Judging the Poetry London competition was like going on a journey. Sometimes I recognised the terrain; often it was over-familiar. Then suddenly I’d get a jolt and wonder where I was. I’d try to get my bearings, feeling the excitement that comes from reading a poem where each line is a surprise, and a new world is in my hands. Those poems went straight into the ‘yes’ pile. Since this competition has an eighty-line limit, a high percentage of entries spanned two to four pages. I asked myself did the poem merit its length? Many were over-wordy. Some were trying too hard to be clever, but didn’t feel as if they had to be written – were maybe not about something that really mattered to the author. There were plenty of good poems, but they needed to be distinct to stand out.
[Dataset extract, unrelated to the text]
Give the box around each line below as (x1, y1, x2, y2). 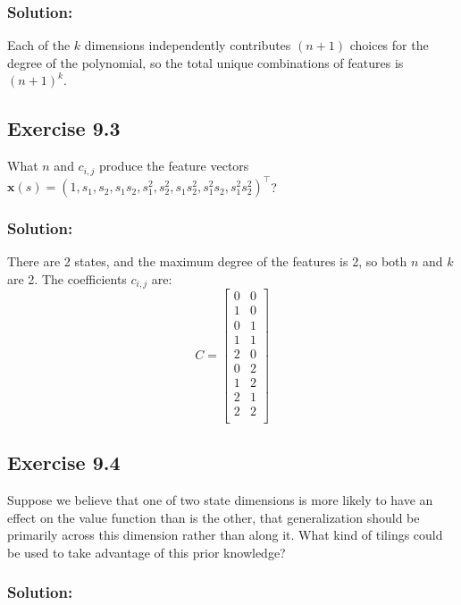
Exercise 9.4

Ultimately I went by how much a poem haunted me. The seven winners all did this. But which was to get which prize? I read each one into my iPhone voice memo and listened back, to get a feel for the sound as well as sense and shape. Then I put them aside for a few days so I could return to them afresh. I weighed them against each other. I shuffled them about and they kept changing positions. In the end my first love, the one that gave me most pleasure on the first reading, resurfaced on top.

‘The Letter Always Arrives at its Destination’ by Niall Campbell enacts a ritual with the sea. The images of notes in bottles wrapped in steady tercets propel me forward like waves, towards that heart-stopping last line ‘I had sent all the light I knew’, which gives me goose bumps. It makes me think of our relationship to the planet, and the relationship of land to sea. It also encapsulates a longing for ‘my dreamed America’. That the letters in bottles always arrive at their destination, the self, as the title implies, adds a further dimension: the loneliness of the self, sending out communications to the world only to have them returned like a mirror. In its reach and compression this had to have first prize.

The second prize-winner, ‘The Wolf Man’ by Abigail Parry, is a hypnotic monologue in the voice of the actor Lon Chaney Junior, charting his obsession with his dominating father. From the outset, with lines such as ‘to have the blood // bark backwards through the heart’, I knew the poem was taking me on an adventure with language and sound as well as possession. Its power intensifies as Chaney becomes more wolf-like. With the very different third prize-winner, ‘Gianfranco Faustino defends his Machine for the Extraction of the Soul’, I also felt that sense of being taken to a new place. The ludic tone and metaphysical theme vibrate against each other like complementary colours. That tension between the tone and the theme gives this poem its enticing aura.

All four commended poems have an engagement with language as well as subject, and still linger in my mind each time I read them. ‘A Dictionary of Having Been Prey in the Voice of the Grandmother’ is weird – I never quite got to the bottom of it, but love the way the poet merges the three characters in the Grimm’s Red Riding Hood fairytale to create a collage of fractured identities. ‘Joe Boy Learns his Words’ gives a convincing portrait of a boy who meets ‘the buzz of numbers and words’ and speaks in a startling manner, seeing the world askew, showing it to us through fresh eyes and a fresh tongue. There were a number of ekphrastic poems submitted but ‘The Hands Washing Us’, after an installation by Teresa Margolles, is outstanding, and is to be praised for taking on a theme large as crime and murder in Mexico, seen through the lens of morgue water. ‘Becoming Sei’, about the author of The Pillow Book, is full of stunning images and lines, from the arm ‘smooth as a stamen / inside the flower of your sleeve” to the perfect ending “soft as a pillow, / sharp as a paper cut’.

Thank you to Poetry London for inviting me to judge their competition, I would recommend all these seven poems as excellent companions for any journey.